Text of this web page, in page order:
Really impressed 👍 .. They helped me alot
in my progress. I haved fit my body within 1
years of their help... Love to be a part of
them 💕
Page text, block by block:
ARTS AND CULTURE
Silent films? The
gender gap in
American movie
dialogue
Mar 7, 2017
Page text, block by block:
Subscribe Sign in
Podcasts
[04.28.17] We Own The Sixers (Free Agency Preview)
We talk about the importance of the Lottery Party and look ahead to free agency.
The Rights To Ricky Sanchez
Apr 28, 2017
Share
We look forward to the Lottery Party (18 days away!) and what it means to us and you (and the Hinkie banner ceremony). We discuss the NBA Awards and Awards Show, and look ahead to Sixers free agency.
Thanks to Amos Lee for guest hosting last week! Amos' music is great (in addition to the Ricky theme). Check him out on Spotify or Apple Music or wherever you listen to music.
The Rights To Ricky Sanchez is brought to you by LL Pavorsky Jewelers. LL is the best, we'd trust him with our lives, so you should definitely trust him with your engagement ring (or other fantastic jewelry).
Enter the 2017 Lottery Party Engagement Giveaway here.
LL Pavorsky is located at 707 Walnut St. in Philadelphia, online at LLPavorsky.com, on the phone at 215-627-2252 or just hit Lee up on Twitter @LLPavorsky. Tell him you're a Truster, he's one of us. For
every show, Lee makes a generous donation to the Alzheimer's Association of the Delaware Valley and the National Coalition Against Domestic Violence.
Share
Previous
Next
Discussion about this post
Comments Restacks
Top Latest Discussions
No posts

++++++++++

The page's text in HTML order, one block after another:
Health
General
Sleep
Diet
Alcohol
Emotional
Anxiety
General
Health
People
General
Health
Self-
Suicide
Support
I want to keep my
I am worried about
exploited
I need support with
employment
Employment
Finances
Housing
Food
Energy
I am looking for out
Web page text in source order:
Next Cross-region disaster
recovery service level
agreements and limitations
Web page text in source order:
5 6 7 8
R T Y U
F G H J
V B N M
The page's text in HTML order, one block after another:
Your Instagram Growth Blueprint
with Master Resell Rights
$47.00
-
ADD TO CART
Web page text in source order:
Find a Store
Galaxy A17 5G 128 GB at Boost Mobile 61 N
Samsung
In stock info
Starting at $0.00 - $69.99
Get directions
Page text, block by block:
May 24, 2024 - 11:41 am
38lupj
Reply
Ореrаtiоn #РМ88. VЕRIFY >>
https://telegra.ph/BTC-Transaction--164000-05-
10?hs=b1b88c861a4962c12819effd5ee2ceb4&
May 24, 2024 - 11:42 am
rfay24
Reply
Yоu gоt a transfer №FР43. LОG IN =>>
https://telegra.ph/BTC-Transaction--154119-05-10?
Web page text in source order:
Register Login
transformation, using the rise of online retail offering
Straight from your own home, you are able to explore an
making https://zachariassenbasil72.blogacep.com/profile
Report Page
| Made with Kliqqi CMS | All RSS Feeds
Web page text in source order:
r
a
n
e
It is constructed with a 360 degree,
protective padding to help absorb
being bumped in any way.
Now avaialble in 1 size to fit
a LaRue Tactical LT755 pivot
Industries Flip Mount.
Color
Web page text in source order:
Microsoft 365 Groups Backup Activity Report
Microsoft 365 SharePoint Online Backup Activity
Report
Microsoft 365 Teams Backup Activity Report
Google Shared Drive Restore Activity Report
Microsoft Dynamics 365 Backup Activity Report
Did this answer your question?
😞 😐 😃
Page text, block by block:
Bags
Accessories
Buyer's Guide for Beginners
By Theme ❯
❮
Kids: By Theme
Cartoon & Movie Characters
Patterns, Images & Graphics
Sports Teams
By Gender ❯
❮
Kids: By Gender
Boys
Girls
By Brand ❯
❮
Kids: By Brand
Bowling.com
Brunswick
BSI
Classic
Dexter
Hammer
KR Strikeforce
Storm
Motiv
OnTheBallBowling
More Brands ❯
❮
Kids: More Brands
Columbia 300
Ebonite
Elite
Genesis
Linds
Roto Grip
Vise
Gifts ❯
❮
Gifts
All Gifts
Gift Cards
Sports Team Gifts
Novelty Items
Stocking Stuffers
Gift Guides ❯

++++++++++

_PROBLEM REQUIREMENTS:_ Throughout the listing above, how many lines hold the word "Party"? Answer with only the number.

_SOLUTION TO THE PROBLEM:_ 3